One guard's lawyer yelled, "All right!" and slammed his fist on a table when the verdict was read.

Defense lawyers argued that guards did not set up any fights. They said fights erupted when inmates of different ethnic and geographic backgrounds were forced to exercise together in the prison's highest-security unit, as part of a since-rescinded "integrated yard" policy.

Four guards could have faced possible life sentences, the others up to 10 years behind bars.

In an attempt to wound a fighting prisoner, Officer Christopher Bethea fired a round from his 9mm rifle that struck inmate Preston Tate in the head and killed him.

A key prosecution witness, inmate Anthony James, testified that Bethea bragged moments before the fight broke out that it was "duck hunting season."

Tate's death led to an $825,000 settlement for his family and also brought about key policy changes at California prisons.

The Department of Corrections also revised its policy on the use of deadly force, which had resulted in seven inmate deaths at Corcoran and dozens of injuries during prison yard fights from 1989 to 1994.

Since the allegations surfaced against the eight guards, not one Corcoran prisoner has been shot.
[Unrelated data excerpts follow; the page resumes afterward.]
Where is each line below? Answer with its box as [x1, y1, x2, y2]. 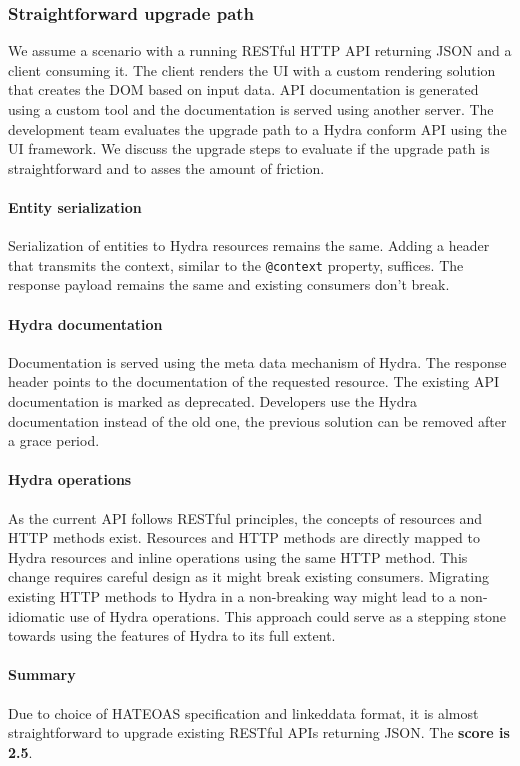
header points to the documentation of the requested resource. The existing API [8, 371, 500, 392]
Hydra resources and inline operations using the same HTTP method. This [8, 546, 468, 567]
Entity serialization [8, 196, 142, 217]
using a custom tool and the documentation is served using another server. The [8, 99, 494, 119]
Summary [8, 664, 76, 685]
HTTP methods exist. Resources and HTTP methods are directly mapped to [8, 527, 480, 548]
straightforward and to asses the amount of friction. [8, 157, 325, 178]
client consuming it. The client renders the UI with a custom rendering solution [8, 59, 496, 80]

Bethea, Lt. Douglas Martin, Sgt. John Vaughn, and officer Jerry Arvizu faced the most serious charges - setting up the fight that led to Tate's death. No homicide charges were brought.

Jennings and officers Michael Gipson, Timothy Dickerson, and Raul Tavarez faced lesser charges in connection with another prison yard fight.

None of the guards still works at Corcoran. Six transferred to other jobs in the prison system and two have retired. The whistleblowers, former Lt. Steve Riggs and guard Richard Caruso, both went on disability leave for stress-related problems and also no longer work for the prison.

Carl Faller, the U.S. Attorney in Fresno, said he would accept the verdict, and continue to prosecute any violations in the prison system.

In November, four Corcoran guards were acquitted of setting up the rape of an inmate by a notoriously violent prisoner nown as the "Booty Bandit." Prosecutors argued that the rape was in retaliation for an attack on a female guard.

Prosecutors in both cases faced the daunting task of trying prison guards in California's Central Valley. Jurors in the state's rural heartland tend to be sympathetic to guards because prisons provide much of the region's non-farm employment, as many as 10,000 jobs.

The state's powerful prison guard union ran TV and radio commercials before and during both trials, describing inmates as violent predators and Corcoran as the "toughest beat in the state."